Ranck, who teaches at Portland Community College, describes his wife as a very strong and honest person who loves to laugh. They enjoy traveling, like the time they went on a 75-mile canoe trip through the Bowron Lakes in Canada. “It was probably a mistake because three months earlier she had a complete hip replacement surgery,” he says.
Even though the scar where a piece of titanium had been inserted was still fresh on her hip, Ranck says Cooper never complained. They were the only people out in the middle of the wilderness for miles. Cooper says she enjoyed the solitude mixed with the high from the physical exertion.
That exertion was nothing compared to chemotherapy.
“It’s just awful. You feel like you have the worst flu times 10,” Cooper says.
Every three weeks, Cooper went into the hospital at 9 a.m. where doctors stuck a needle into a port in her arm to administer the drugs that would help kill the cancer. The whole process took four to six hours as she sat in a huge, comfortable chair in a room with eight to 10 other bald people also receiving treatment.
She took anti-nausea medication that knocked her out for hours, “which is a good thing. If they didn’t, it would have been intolerable,” she says.
Cooper mostly just felt like sleeping, lying on the couch and watching TV. “It affects everything in your body, all your joints and muscles and just everything,” she says.
She missed some school and lost both her appetite and her hair, a common side effect from the chemo.
Despite her positive outlook, Cooper admits there have been some vulnerable moments. “I think it’s actually – and this is going to sound kind of morbid – but it’s made me understand death more,” she says.
Growing up, she says people always feel they have their whole lives ahead of them, but because of her cancer she knows how older people feel when there’s that moment where they just give up. “They can’t fight the pain anymore. They just can’t do it. And I think I understand that now,” she says.
In the classroom, Cooper strives to be interactive and engaging, assigning work that is worthwhile and serves a greater purpose for her students’ education. Cooper appreciates the rewarding experiences that have come from teaching and likes when a kid just “gets it” by succeeding in class or on a paper.
Although she has no kids of her own, Cooper enjoys the healthy dose of optimism and skepticism she sees developing in the young minds in her classroom. “I like to see the exuberance and the energy. It keeps me young,” she says.

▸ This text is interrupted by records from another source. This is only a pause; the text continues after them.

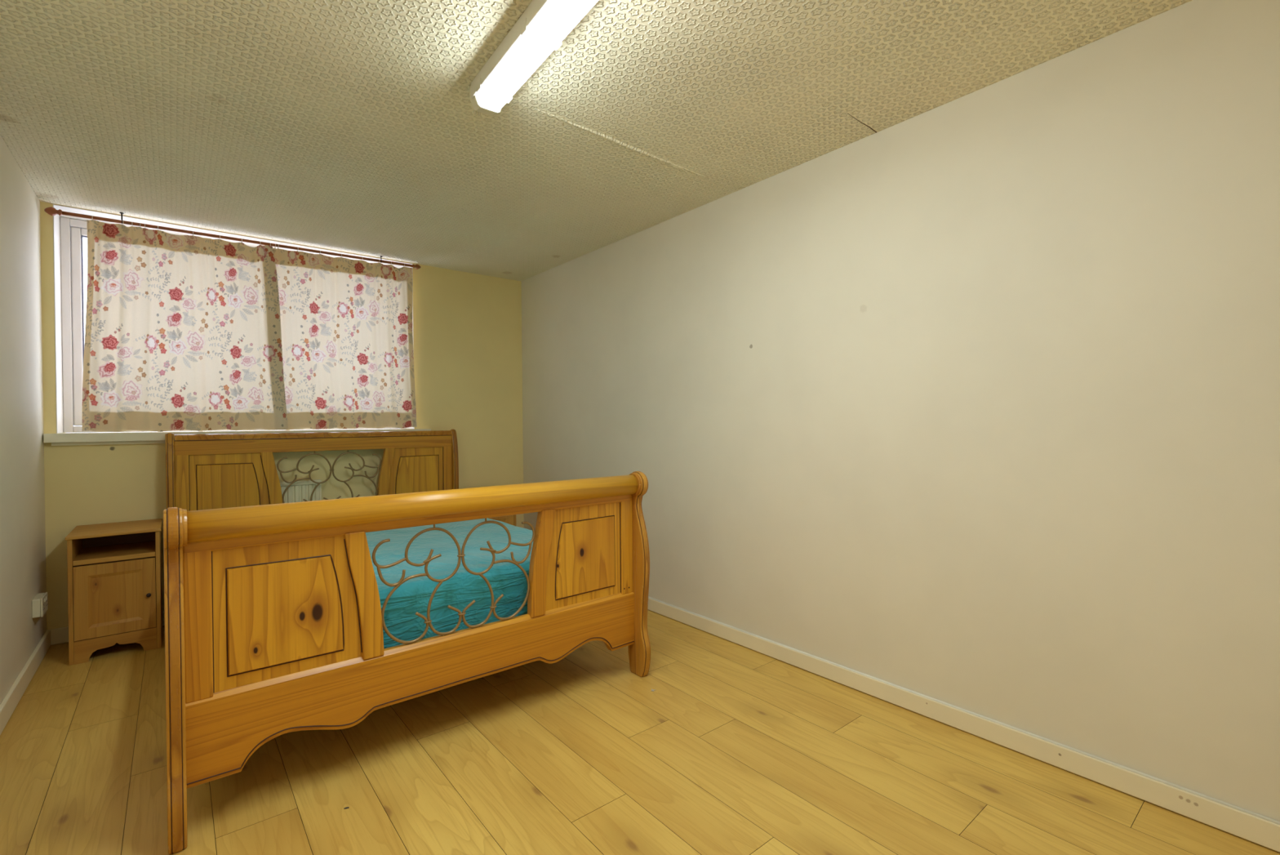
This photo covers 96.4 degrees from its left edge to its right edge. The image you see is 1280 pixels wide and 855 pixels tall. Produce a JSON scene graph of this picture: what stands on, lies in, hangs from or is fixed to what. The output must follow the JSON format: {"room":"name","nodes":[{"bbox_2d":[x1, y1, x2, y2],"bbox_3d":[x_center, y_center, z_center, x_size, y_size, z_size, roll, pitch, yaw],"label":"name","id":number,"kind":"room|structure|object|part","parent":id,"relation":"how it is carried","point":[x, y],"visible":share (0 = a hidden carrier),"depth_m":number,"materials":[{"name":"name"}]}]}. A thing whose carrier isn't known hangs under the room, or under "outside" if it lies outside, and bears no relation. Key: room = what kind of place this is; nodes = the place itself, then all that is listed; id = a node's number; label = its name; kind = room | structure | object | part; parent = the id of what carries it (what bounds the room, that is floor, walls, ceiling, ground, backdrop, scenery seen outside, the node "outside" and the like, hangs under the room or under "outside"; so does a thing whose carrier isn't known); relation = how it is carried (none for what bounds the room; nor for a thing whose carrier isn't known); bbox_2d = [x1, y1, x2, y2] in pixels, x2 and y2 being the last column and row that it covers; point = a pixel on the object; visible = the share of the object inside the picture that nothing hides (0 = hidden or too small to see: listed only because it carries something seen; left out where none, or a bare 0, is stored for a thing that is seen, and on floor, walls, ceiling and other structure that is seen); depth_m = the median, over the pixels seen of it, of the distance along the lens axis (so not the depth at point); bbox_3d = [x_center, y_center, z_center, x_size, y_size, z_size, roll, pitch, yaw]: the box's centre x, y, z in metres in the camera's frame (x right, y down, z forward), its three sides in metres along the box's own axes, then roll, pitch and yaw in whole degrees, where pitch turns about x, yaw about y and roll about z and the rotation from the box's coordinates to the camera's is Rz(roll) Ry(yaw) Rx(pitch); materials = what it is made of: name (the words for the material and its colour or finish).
{"room":"bedroom","nodes":[
{"label":"bedroom","id":0,"kind":"room"},
{"bbox_2d":[0,134,47,704],"bbox_3d":[-1.701,-0.012,1.132,0.120,2.404,5.644,-1,1,-39],"label":"wall","id":1,"kind":"structure","parent":0,"point":[23,575],"depth_m":2.61,"materials":[{"name":"paint"}]},
{"bbox_2d":[0,629,50,734],"bbox_3d":[-1.564,1.137,1.092,0.016,0.089,5.168,-1,1,-39],"label":"baseboard","id":2,"kind":"structure","parent":1,"relation":"attached to","point":[15,692],"depth_m":2.53,"materials":[{"name":"white wood"}]},
{"bbox_2d":[31,591,48,617],"bbox_3d":[-2.981,0.881,2.845,0.041,0.090,0.148,-1,1,-39],"label":"wall socket","id":3,"kind":"object","parent":1,"relation":"attached to","point":[40,602],"visible":1,"depth_m":2.80,"materials":[{"name":"plastic"}]},
{"bbox_2d":[40,201,524,644],"bbox_3d":[-2.222,-0.031,4.129,2.863,2.404,0.340,-1,1,-39],"label":"wall","id":4,"kind":"structure","parent":0,"point":[467,326],"depth_m":4.37,"materials":[{"name":"beige paint"}]},
{"bbox_2d":[50,610,164,644],"bbox_3d":[-2.100,1.121,4.001,2.861,0.085,0.015,-1,1,-39],"label":"baseboard","id":5,"kind":"structure","parent":4,"relation":"attached to","point":[58,635],"depth_m":3.12,"materials":[{"name":"beige wood"}]},
{"bbox_2d":[43,204,431,445],"bbox_3d":[-2.496,-0.569,3.827,2.056,1.312,0.335,-1,1,-39],"label":"window","id":6,"kind":"structure","parent":4,"relation":"in","point":[69,233],"depth_m":3.32,"materials":[{"name":"paint"}]},
{"bbox_3d":[-2.608,-0.598,3.915,1.738,1.079,0.006,-1,1,-39],"label":"pane","id":7,"kind":"part","parent":6,"relation":"part of","materials":[{"name":"clear glass"}]},
{"bbox_2d":[44,206,420,269],"bbox_3d":[-2.418,-1.188,3.684,1.979,0.077,0.046,-1,1,-39],"label":"curtain rod","id":8,"kind":"object","parent":6,"relation":"attached to","point":[51,211],"visible":1,"depth_m":3.50,"materials":[{"name":"brown wood"}]},
{"bbox_3d":[-2.477,0.045,3.814,2.056,0.050,0.290,-1,1,-39],"label":"sill","id":9,"kind":"part","parent":6,"relation":"part of","materials":[{"name":"paint"}]},
{"bbox_2d":[280,479,321,502],"bbox_3d":[-2.421,0.684,3.704,0.635,0.655,0.066,-1,1,-39],"label":"radiator","id":10,"kind":"object","parent":4,"relation":"attached to","point":[299,491],"visible":0.15,"depth_m":3.81,"materials":[{"name":"metal"}]},
{"bbox_3d":[-2.414,0.371,3.689,0.635,0.029,0.034,-1,1,-39],"label":"rail","id":11,"kind":"part","parent":10,"relation":"part of","materials":[{"name":"metal"}]},
{"bbox_2d":[0,0,1192,281],"bbox_3d":[-0.556,-1.276,2.065,3.103,0.110,5.644,-1,1,-39],"label":"ceiling","id":12,"kind":"structure","parent":0,"point":[345,126],"depth_m":2.17,"materials":[{"name":"paint"}]},
{"bbox_2d":[469,0,598,115],"bbox_3d":[-0.134,-1.185,1.507,0.120,0.090,1.514,-1,1,-37],"label":"ceiling light","id":13,"kind":"object","parent":12,"relation":"attached to","point":[541,28],"visible":1,"depth_m":1.76,"materials":[{"name":"plastic"}]},
{"bbox_2d":[0,608,1279,854],"bbox_3d":[-0.535,1.208,2.084,3.103,0.080,5.644,-1,1,-39],"label":"floor","id":14,"kind":"structure","parent":0,"point":[735,748],"depth_m":1.91,"materials":[{"name":"brown wood"}]},
{"bbox_2d":[65,518,162,665],"bbox_3d":[-2.829,0.860,3.106,0.364,0.640,0.444,-1,1,-39],"label":"nightstand","id":15,"kind":"object","parent":14,"relation":"on","point":[115,595],"visible":1,"depth_m":2.98,"materials":[{"name":"brown wood"}]},
{"bbox_3d":[-2.964,0.870,3.007,0.018,0.624,0.422,-1,1,-39],"label":"panel","id":16,"kind":"part","parent":15,"relation":"part of","materials":[{"name":"brown wood"}]},
{"bbox_2d":[72,540,155,565],"bbox_3d":[-2.834,0.676,3.109,0.315,0.024,0.408,-1,1,-39],"label":"shelf","id":17,"kind":"object","parent":15,"relation":"attached to","point":[114,550],"depth_m":3.04,"materials":[{"name":"brown wood"}]},
{"bbox_3d":[-2.707,0.879,2.957,0.312,0.369,0.018,-1,1,-39],"label":"door","id":18,"kind":"part","parent":15,"relation":"part of","materials":[{"name":"brown wood"}]},
{"bbox_3d":[-2.706,0.879,2.956,0.210,0.267,0.015,-1,1,-39],"label":"door panel","id":19,"kind":"part","parent":15,"relation":"part of","materials":[{"name":"brown wood"}]},
{"bbox_3d":[-2.965,0.838,3.272,0.315,0.564,0.007,-1,1,-39],"label":"panel","id":20,"kind":"part","parent":15,"relation":"part of","materials":[{"name":"brown wood"}]},
{"bbox_3d":[-2.705,0.866,3.218,0.018,0.624,0.422,-1,1,-39],"label":"panel","id":21,"kind":"part","parent":15,"relation":"part of","materials":[{"name":"brown wood"}]},
{"bbox_2d":[163,429,650,853],"bbox_3d":[-1.363,0.596,3.005,1.735,1.145,2.342,-1,1,-40],"label":"sleigh bed","id":22,"kind":"object","parent":14,"relation":"on","point":[274,620],"visible":0.99,"depth_m":1.96,"materials":[{"name":"brown wood"}]},
{"bbox_3d":[-2.732,0.607,3.334,0.040,1.141,0.083,-1,1,-40],"label":"post","id":23,"kind":"part","parent":22,"relation":"part of","materials":[{"name":"brown wood"}]},
{"bbox_3d":[-2.732,0.605,3.334,0.021,1.145,0.091,-1,1,-40],"label":"post moulding","id":24,"kind":"part","parent":22,"relation":"part of","materials":[{"name":"brown wood"}]},
{"bbox_3d":[-1.311,0.702,1.614,0.023,0.954,0.132,-1,1,-40],"label":"post moulding","id":25,"kind":"part","parent":22,"relation":"part of","materials":[{"name":"brown wood"}]},
{"bbox_3d":[-1.311,0.704,1.614,0.042,0.950,0.124,-1,1,-40],"label":"post","id":26,"kind":"part","parent":22,"relation":"part of","materials":[{"name":"brown wood"}]},
{"bbox_3d":[-2.515,0.374,3.522,0.418,0.437,0.013,-1,1,-40],"label":"panel","id":27,"kind":"part","parent":22,"relation":"part of","materials":[{"name":"brown wood"}]},
{"bbox_3d":[-1.109,0.572,1.824,0.418,0.437,0.013,-1,1,-40],"label":"panel","id":28,"kind":"part","parent":22,"relation":"part of","materials":[{"name":"brown wood"}]},
{"bbox_3d":[-2.087,0.113,3.872,1.652,0.086,0.030,-1,1,-40],"label":"rail","id":29,"kind":"part","parent":22,"relation":"part of","materials":[{"name":"brown wood"}]},
{"bbox_3d":[-0.682,0.324,2.175,1.652,0.060,0.032,-1,1,-40],"label":"rail","id":30,"kind":"part","parent":22,"relation":"part of","materials":[{"name":"brown wood"}]},
{"bbox_3d":[-0.675,0.894,2.177,1.652,0.240,0.034,-1,1,-40],"label":"rail","id":31,"kind":"part","parent":22,"relation":"part of","materials":[{"name":"brown wood"}]},
{"bbox_3d":[-1.658,0.361,4.230,0.418,0.437,0.013,-1,1,-40],"label":"panel","id":32,"kind":"part","parent":22,"relation":"part of","materials":[{"name":"brown wood"}]},
{"bbox_2d":[365,517,533,648],"bbox_3d":[-1.398,0.730,3.049,1.555,0.276,2.008,-1,1,-40],"label":"mattress","id":33,"kind":"object","parent":22,"relation":"on","point":[413,595],"visible":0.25,"depth_m":2.43,"materials":[{"name":"teal fabric"}]},
{"bbox_3d":[-1.429,0.588,4.411,0.040,1.141,0.083,-1,1,-40],"label":"post","id":34,"kind":"part","parent":22,"relation":"part of","materials":[{"name":"brown wood"}]},
{"bbox_3d":[-1.429,0.586,4.411,0.021,1.145,0.091,-1,1,-40],"label":"post moulding","id":35,"kind":"part","parent":22,"relation":"part of","materials":[{"name":"brown wood"}]},
{"bbox_3d":[-0.252,0.559,2.532,0.418,0.437,0.013,-1,1,-40],"label":"panel","id":36,"kind":"part","parent":22,"relation":"part of","materials":[{"name":"brown wood"}]},
{"bbox_3d":[-0.006,0.684,2.692,0.042,0.950,0.124,-1,1,-40],"label":"post","id":37,"kind":"part","parent":22,"relation":"part of","materials":[{"name":"brown wood"}]},
{"bbox_3d":[-0.006,0.682,2.692,0.023,0.954,0.132,-1,1,-40],"label":"post moulding","id":38,"kind":"part","parent":22,"relation":"part of","materials":[{"name":"brown wood"}]},
{"bbox_2d":[458,485,515,525],"bbox_3d":[-1.187,0.819,4.476,0.314,0.674,0.396,-1,1,-39],"label":"nightstand","id":39,"kind":"object","parent":14,"relation":"on","point":[510,519],"visible":0.02,"depth_m":4.39,"materials":[{"name":"brown wood"}]},
{"bbox_3d":[-1.080,0.842,4.346,0.262,0.395,0.018,-1,1,-39],"label":"door","id":40,"kind":"part","parent":39,"relation":"part of","materials":[{"name":"brown wood"}]},
{"bbox_3d":[-1.079,0.842,4.345,0.160,0.293,0.015,-1,1,-39],"label":"door panel","id":41,"kind":"part","parent":39,"relation":"part of","materials":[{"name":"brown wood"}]},
{"bbox_2d":[521,0,1279,821],"bbox_3d":[0.611,-0.046,3.017,0.120,2.404,5.644,-1,1,-39],"label":"wall","id":42,"kind":"structure","parent":0,"point":[971,402],"depth_m":2.07,"materials":[{"name":"paint"}]},
{"bbox_2d":[648,595,1279,852],"bbox_3d":[0.643,1.112,2.892,0.015,0.075,5.168,-1,1,-39],"label":"baseboard","id":43,"kind":"structure","parent":42,"relation":"attached to","point":[1265,833],"depth_m":2.01,"materials":[{"name":"white wood"}]},
{"bbox_3d":[-2.699,-1.165,3.455,0.003,0.044,0.031,-1,1,-39],"label":"curtain ring","id":44,"kind":"object","parent":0,"visible":0},
{"bbox_2d":[81,219,288,431],"bbox_3d":[-2.698,-0.571,3.454,0.976,1.190,0.035,-1,1,-39],"label":"curtain","id":45,"kind":"object","parent":44,"relation":"hanging from","point":[183,332],"visible":1,"depth_m":3.41,"materials":[{"name":"fabric"}]},
{"bbox_3d":[-2.072,-1.184,3.967,0.003,0.044,0.031,-1,1,-39],"label":"curtain ring","id":46,"kind":"object","parent":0,"visible":0},
{"bbox_2d":[273,248,417,430],"bbox_3d":[-2.051,-0.586,3.990,0.959,1.200,0.034,-1,1,-39],"label":"curtain","id":47,"kind":"object","parent":46,"relation":"hanging from","point":[347,324],"visible":1,"depth_m":3.99,"materials":[{"name":"fabric"}]}
]}

Ranck admires his wife’s dedication to her students, saying: “On so many weekends, she has this gigantic stack of papers, and while I’m being lazy and watching football, she’s going through hour after hour of these horrendous stacks of schoolwork. If they paid overtime for teachers, she’d be making half a million dollars.”
Now that chemotherapy is over, Cooper is scheduled for radiation treatments for early February. She makes a surprise announcement when she says: “I got a tattoo today!” Cooper laughs at the thought.
Ms. Cooper? A tattoo? Never. Then she explains that the small pinpointed dots on her sides help the doctors line up the radiation machine correctly when she goes in for treatment.
The side effects of radiation are less severe than those from chemotherapy, and Cooper is confident she can handle it. “I’m pretty strong so I’m assuming that I’m not going to be affected much, but I could be fooling myself,” she says.
She’s already starting to look forward. “Once I’m done with the radiation then I can put this episode behind me…but the worst of it is over, I suppose.”
She’ll undergo hormone replacement therapy after the radiation, which has no side-effects. Students and friends have given her hats and scarves of all sorts and colors to cover her bald head – a feature she jokes makes her look like her older brother.
“I’ve been a relatively healthy person in my life,” she says. “But (cancer) just kind of has some people’s numbers. It’s like a lottery.”